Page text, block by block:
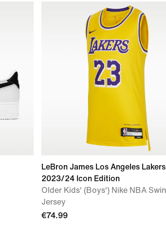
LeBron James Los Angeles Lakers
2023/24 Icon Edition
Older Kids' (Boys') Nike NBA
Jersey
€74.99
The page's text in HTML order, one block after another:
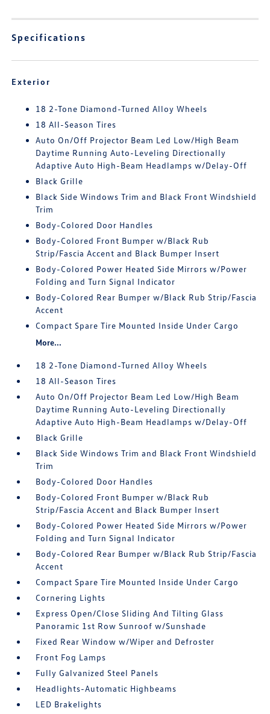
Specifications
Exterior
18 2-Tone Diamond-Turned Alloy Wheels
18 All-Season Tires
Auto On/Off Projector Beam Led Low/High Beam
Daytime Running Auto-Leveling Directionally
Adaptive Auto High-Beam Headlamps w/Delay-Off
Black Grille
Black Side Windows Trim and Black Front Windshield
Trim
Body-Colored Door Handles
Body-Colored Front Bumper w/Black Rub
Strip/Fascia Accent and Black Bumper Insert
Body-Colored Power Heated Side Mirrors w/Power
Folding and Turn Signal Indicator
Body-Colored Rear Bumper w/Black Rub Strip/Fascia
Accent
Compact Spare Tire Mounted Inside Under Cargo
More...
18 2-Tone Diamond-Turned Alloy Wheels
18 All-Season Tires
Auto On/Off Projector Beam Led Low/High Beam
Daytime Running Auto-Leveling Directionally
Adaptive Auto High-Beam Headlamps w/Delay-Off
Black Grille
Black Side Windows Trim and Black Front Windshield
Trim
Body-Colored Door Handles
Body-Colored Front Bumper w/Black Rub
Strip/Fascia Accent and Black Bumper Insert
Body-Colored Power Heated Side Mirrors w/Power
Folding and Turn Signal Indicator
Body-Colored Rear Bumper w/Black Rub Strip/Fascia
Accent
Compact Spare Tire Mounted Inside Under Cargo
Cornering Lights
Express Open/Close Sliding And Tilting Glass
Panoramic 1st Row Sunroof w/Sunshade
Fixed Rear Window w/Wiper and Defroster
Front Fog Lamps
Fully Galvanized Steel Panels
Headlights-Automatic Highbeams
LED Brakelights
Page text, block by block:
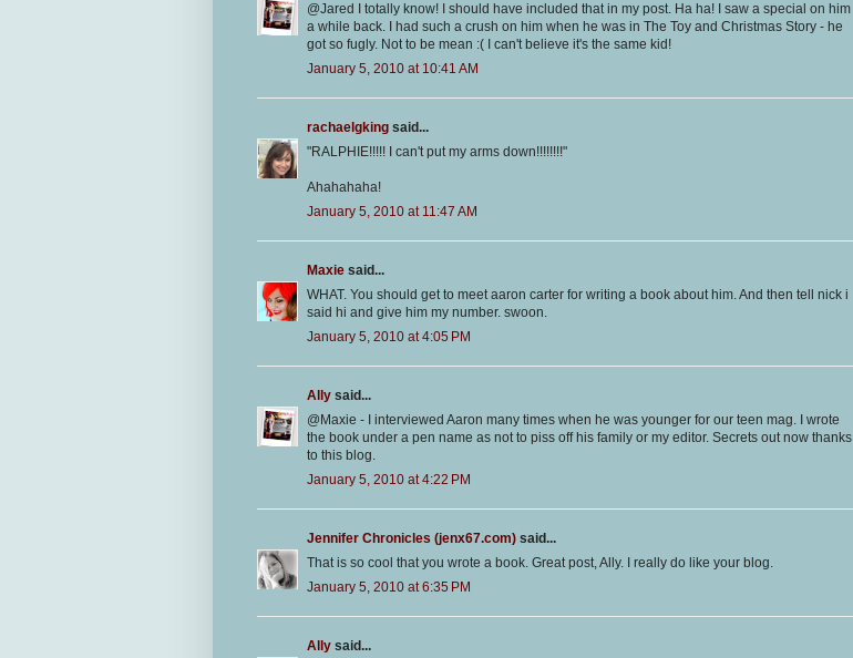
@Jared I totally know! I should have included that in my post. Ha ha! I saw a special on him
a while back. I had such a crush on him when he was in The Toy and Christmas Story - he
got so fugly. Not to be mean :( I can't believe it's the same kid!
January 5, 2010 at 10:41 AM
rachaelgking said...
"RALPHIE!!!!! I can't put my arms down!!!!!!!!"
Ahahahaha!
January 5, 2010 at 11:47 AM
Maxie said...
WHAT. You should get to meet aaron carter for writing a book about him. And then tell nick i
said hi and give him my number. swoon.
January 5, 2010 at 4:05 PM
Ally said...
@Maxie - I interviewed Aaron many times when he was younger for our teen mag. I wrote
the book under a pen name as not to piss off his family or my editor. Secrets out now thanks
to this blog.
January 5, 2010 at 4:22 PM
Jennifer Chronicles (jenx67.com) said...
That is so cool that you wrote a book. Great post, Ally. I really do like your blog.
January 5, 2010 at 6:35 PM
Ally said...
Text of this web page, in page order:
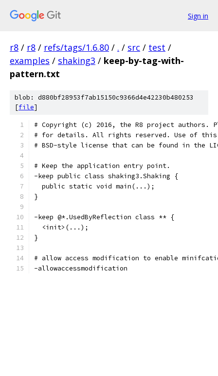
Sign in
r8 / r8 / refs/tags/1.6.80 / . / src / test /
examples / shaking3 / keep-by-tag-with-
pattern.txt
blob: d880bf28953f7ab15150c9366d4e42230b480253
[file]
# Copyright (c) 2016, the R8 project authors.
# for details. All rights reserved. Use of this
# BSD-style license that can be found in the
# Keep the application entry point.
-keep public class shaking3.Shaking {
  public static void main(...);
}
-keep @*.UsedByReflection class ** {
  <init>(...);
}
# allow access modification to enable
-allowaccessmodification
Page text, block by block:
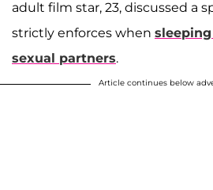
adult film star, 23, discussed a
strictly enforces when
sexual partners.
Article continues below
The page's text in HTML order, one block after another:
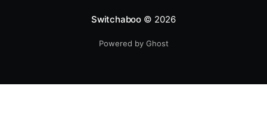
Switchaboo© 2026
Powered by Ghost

▬▬▬▬▬▬

■ What you will do ■
From the listing above, restate verbatim the lines running from the one with "Headlights-Automatic Highbeams" through the one with "r8 / r8 / refs/tags/1.6.80 / . / src / test /", inclusive, but not the pictures.

■ Exercise result ■
Headlights-Automatic Highbeams
LED Brakelights
Page text, block by block:
@Jared I totally know! I should have included that in my post. Ha ha! I saw a special on him
a while back. I had such a crush on him when he was in The Toy and Christmas Story - he
got so fugly. Not to be mean :( I can't believe it's the same kid!
January 5, 2010 at 10:41 AM
rachaelgking said...
"RALPHIE!!!!! I can't put my arms down!!!!!!!!"
Ahahahaha!
January 5, 2010 at 11:47 AM
Maxie said...
WHAT. You should get to meet aaron carter for writing a book about him. And then tell nick i
said hi and give him my number. swoon.
January 5, 2010 at 4:05 PM
Ally said...
@Maxie - I interviewed Aaron many times when he was younger for our teen mag. I wrote
the book under a pen name as not to piss off his family or my editor. Secrets out now thanks
to this blog.
January 5, 2010 at 4:22 PM
Jennifer Chronicles (jenx67.com) said...
That is so cool that you wrote a book. Great post, Ally. I really do like your blog.
January 5, 2010 at 6:35 PM
Ally said...
Text of this web page, in page order:
Sign in
r8 / r8 / refs/tags/1.6.80 / . / src / test /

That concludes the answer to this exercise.